With a series of drawings and paintings that are rarely shown due to the conditions of the bequest, this exhibition spotlights the work of art historians Adophe Moreau (the Younger) and Étienne Moreau-Mélaton who contributed to the perception of 19th-century art in the French national collections.

Étienne Moreau-Nélaton (1859-1927) was one of the most generous donors to the Louvre and the French museums. An exceptional donation of 100 paintings in 1906 was complemented by a bequest of autographs and drawings to the Louvre's Cabinet of Drawings.

Moreau-Nélaton was the son of a wealthy family of financiers. A keen art lover—and a painter, ceramist and lithographer himself—he was also a discerning and generous collector. This remarkable figure was a worthy heir to the passion of his father and grandfather before him.

Eugène Delacroix occupied a special place in Moreau-Nélaton's collection.
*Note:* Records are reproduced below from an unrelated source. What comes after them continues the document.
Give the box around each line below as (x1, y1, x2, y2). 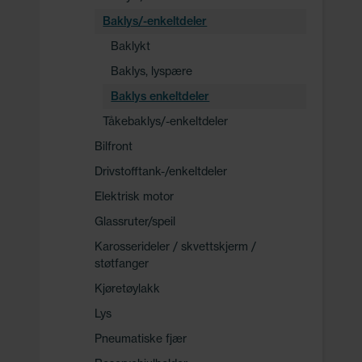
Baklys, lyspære (111, 64, 193, 78)
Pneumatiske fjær (95, 331, 187, 346)
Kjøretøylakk (95, 281, 161, 296)
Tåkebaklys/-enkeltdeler (103, 114, 229, 128)
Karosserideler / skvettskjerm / (95, 239, 257, 254)
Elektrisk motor (95, 189, 175, 204)
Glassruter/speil (95, 214, 176, 229)
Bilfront (95, 139, 133, 154)
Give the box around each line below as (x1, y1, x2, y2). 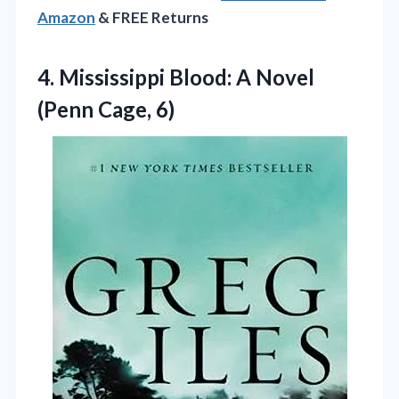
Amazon (37, 8, 95, 28)
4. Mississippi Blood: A (37, 64, 256, 91)
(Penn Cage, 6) (37, 96, 175, 123)
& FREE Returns (95, 8, 208, 28)
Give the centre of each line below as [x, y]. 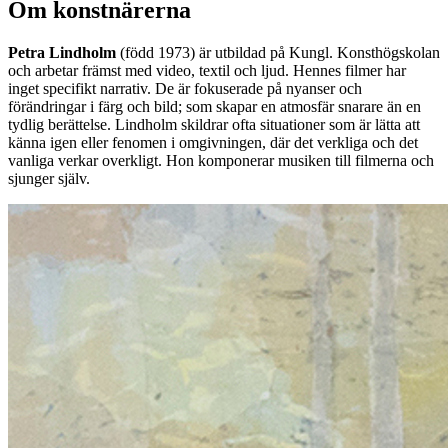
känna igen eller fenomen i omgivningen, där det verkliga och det [213, 142]
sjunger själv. [49, 178]
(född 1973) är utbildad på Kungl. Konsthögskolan [278, 52]
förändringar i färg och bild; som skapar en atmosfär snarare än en [214, 106]
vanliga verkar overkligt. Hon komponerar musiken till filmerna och [221, 160]
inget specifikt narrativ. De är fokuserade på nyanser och [185, 88]
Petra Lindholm [62, 52]
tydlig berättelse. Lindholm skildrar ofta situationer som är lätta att [214, 124]
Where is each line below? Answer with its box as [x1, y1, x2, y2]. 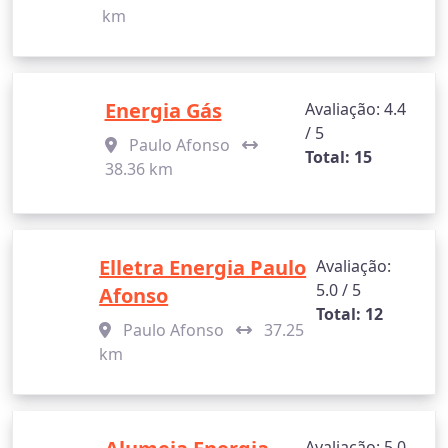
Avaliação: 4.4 [304, 98, 406, 120]
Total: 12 [315, 303, 383, 325]
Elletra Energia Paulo [99, 254, 307, 281]
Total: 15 [304, 146, 372, 168]
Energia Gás [104, 97, 222, 124]
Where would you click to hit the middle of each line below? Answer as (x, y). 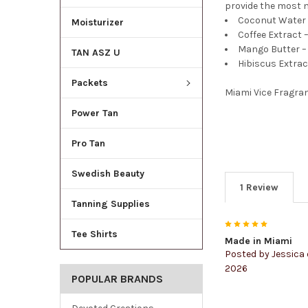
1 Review (260, 187)
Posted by (249, 254)
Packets (89, 83)
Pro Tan (88, 143)
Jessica (288, 254)
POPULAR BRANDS (117, 278)
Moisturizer (97, 23)
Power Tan (95, 113)
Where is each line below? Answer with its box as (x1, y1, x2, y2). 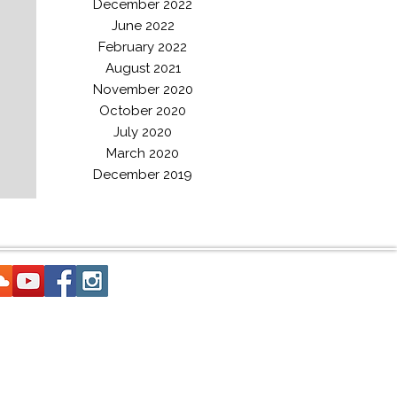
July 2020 (113, 124, 172, 140)
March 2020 (106, 145, 179, 161)
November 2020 (92, 82, 193, 97)
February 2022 (98, 39, 187, 55)
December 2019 (93, 167, 192, 183)
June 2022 (111, 18, 175, 34)
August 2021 (105, 60, 181, 76)
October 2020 (99, 103, 186, 119)
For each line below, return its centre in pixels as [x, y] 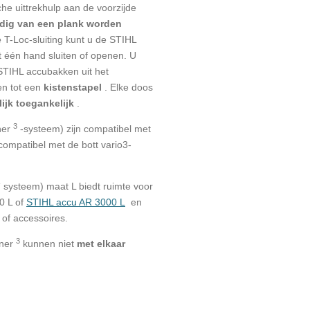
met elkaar [101, 244]
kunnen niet [48, 244]
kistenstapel [73, 88]
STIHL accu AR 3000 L [76, 202]
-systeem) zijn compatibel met [85, 129]
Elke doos [131, 88]
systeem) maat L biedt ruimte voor [78, 186]
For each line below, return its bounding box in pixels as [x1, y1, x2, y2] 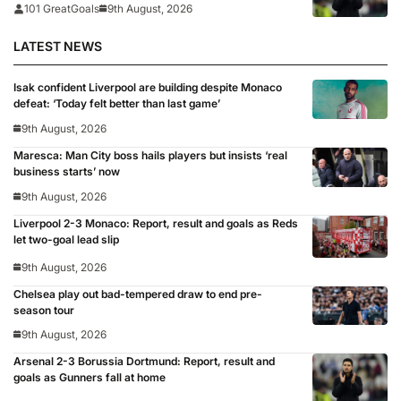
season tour [13, 303, 74, 317]
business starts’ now [13, 165, 120, 179]
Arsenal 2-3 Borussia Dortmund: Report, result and [13, 354, 275, 369]
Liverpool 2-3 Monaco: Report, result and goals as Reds [13, 216, 298, 230]
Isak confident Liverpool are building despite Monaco [13, 81, 282, 95]
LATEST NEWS [13, 38, 102, 55]
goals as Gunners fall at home [13, 371, 166, 385]
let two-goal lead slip [13, 232, 119, 246]
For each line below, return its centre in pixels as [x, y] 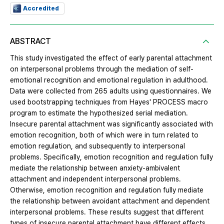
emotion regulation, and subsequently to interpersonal [97, 146]
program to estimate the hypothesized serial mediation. [99, 113]
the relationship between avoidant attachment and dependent [110, 201]
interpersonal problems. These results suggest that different [107, 212]
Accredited [41, 9]
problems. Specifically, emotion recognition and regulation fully [111, 157]
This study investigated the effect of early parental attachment [111, 58]
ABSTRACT [30, 41]
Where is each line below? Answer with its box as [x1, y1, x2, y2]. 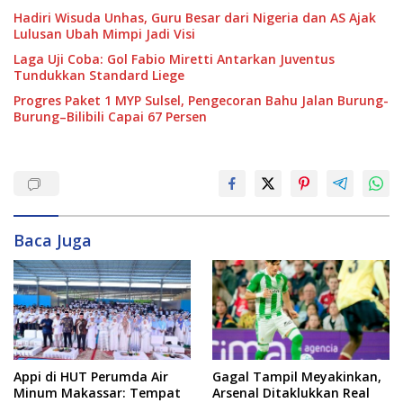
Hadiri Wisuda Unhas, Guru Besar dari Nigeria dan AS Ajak [13, 8, 376, 26]
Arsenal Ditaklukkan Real [212, 383, 370, 401]
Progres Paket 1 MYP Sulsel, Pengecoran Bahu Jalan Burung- [13, 91, 389, 109]
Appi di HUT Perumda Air [13, 367, 168, 385]
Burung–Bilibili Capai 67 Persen [13, 107, 207, 125]
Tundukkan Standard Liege [13, 66, 184, 84]
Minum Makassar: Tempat [13, 383, 181, 401]
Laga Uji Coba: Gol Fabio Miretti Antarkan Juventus [13, 49, 335, 67]
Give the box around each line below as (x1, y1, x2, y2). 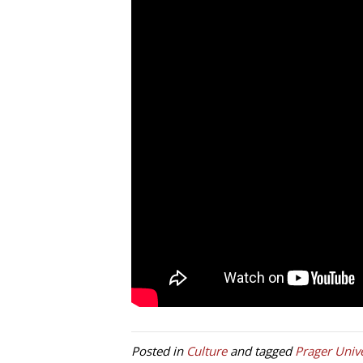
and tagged (227, 343, 295, 360)
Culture (186, 343, 227, 360)
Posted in (131, 343, 186, 360)
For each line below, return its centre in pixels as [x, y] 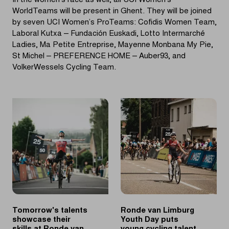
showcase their [41, 220]
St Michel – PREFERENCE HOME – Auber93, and [99, 57]
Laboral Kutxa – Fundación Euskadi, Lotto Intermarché [109, 34]
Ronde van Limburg [157, 211]
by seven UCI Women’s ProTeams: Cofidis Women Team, [114, 23]
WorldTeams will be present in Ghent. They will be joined [112, 12]
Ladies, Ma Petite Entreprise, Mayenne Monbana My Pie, [113, 45]
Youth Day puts [150, 220]
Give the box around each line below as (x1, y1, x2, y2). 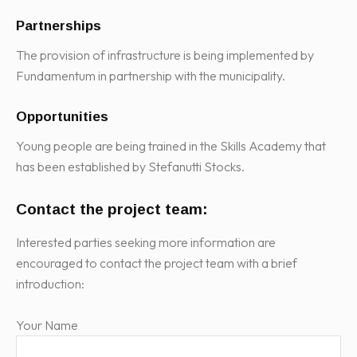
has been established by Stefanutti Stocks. (16, 158, 245, 175)
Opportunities (16, 108, 108, 124)
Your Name (16, 316, 78, 333)
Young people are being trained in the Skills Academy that (16, 137, 326, 154)
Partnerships (16, 18, 101, 33)
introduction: (16, 275, 84, 292)
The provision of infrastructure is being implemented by (16, 46, 314, 63)
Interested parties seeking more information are (16, 233, 276, 250)
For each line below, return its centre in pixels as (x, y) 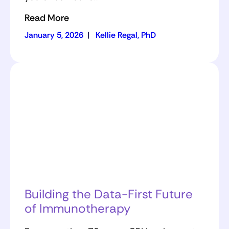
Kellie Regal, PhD (126, 35)
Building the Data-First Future (109, 194)
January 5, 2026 (54, 35)
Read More (47, 18)
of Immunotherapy (77, 208)
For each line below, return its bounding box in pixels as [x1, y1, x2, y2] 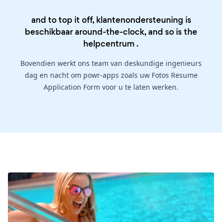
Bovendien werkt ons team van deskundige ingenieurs [20, 58, 202, 68]
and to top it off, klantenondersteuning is [31, 14, 191, 26]
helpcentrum [83, 38, 135, 50]
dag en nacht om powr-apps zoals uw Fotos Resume [24, 70, 198, 80]
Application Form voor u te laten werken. [44, 82, 178, 92]
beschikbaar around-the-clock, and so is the [25, 26, 197, 38]
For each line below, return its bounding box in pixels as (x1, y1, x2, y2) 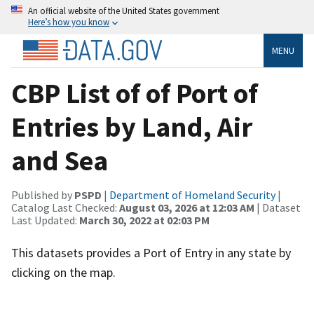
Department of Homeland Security (109, 187, 275, 202)
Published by (11, 187, 74, 202)
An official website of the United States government (28, 5, 219, 16)
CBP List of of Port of (11, 75, 258, 111)
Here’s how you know (28, 16, 109, 27)
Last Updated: (11, 212, 79, 227)
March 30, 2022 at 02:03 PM (79, 212, 210, 227)
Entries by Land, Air (11, 109, 252, 144)
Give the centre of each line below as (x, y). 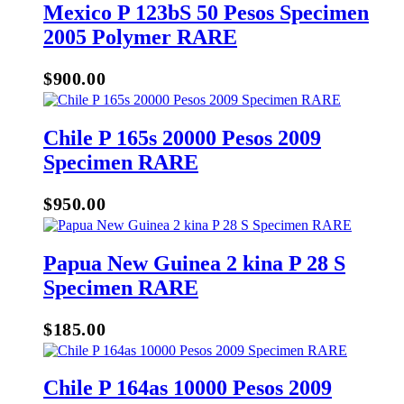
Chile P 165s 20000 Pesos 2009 (182, 138)
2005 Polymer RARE (140, 37)
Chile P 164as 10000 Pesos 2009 (188, 388)
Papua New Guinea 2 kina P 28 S (194, 263)
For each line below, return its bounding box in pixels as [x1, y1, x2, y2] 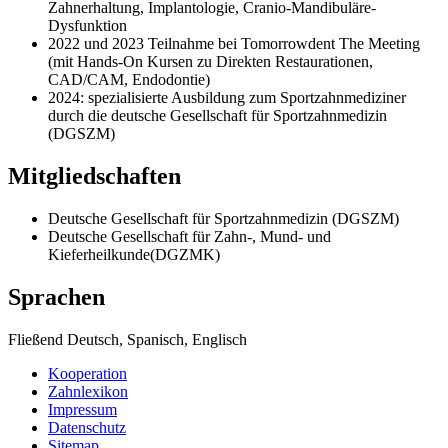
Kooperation [48, 364, 127, 382]
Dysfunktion [48, 17, 127, 35]
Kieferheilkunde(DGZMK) [48, 245, 220, 263]
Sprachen [8, 283, 105, 310]
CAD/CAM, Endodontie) [48, 71, 210, 89]
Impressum [48, 400, 117, 418]
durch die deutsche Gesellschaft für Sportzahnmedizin [48, 107, 387, 125]
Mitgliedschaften [8, 163, 181, 190]
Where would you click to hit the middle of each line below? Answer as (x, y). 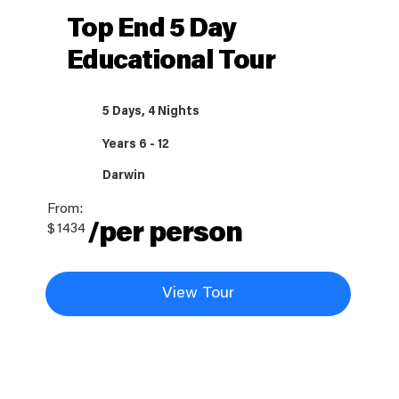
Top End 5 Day (151, 30)
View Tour (198, 293)
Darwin (124, 176)
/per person (165, 234)
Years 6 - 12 (136, 145)
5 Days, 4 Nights (151, 112)
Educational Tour (171, 62)
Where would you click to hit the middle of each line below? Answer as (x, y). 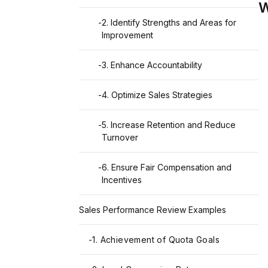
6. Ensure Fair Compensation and (167, 167)
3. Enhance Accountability (152, 65)
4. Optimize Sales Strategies (157, 95)
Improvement (127, 35)
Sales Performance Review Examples (153, 210)
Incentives (122, 180)
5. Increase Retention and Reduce (169, 125)
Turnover (120, 138)
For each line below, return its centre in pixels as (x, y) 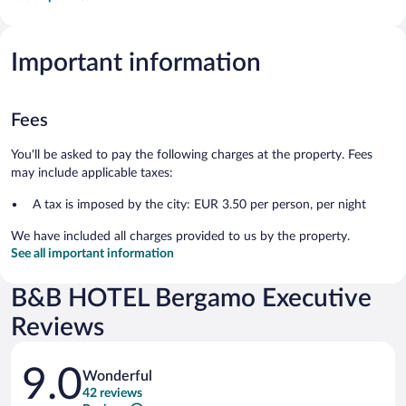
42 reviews (112, 393)
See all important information (92, 253)
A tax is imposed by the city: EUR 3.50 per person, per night (199, 204)
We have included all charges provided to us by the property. (180, 236)
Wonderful (117, 376)
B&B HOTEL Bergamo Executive (191, 298)
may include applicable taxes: (92, 173)
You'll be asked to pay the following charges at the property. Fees (192, 155)

The latter's father, Adolphe Moreau the Elder (1800-1859), was one of the first great collectors of Delacroix because, as his grandson later wrote, he recognized "the brilliant draftsman's outstanding qualities, too long overlooked except by a clear-sighted élite." Delacroix and Moreau the Elder continued to see each other until the financier's death. His son Adolphe Moreau the Younger (1827-1882), a senior member of the Council of State and father of Étienne, shared his admiration for the painter and was the first to attempt a catalogue of his works, Delacroix et son Oeuvre (1873). Moreau-Nélaton continued his father's work as art historian, and in 1916 published a work entitled Delacroix Raconté par Lui-même. Moreau-Nélaton's artistic tastes and choices were undoubtedly influenced by his familiarity with the work of Delacroix.
 

Organized by:

Dominique de Font-Réaulx, assisted by Catherine Adam-Sigas and Marie-Christine Mégevand for the educational and cultural program.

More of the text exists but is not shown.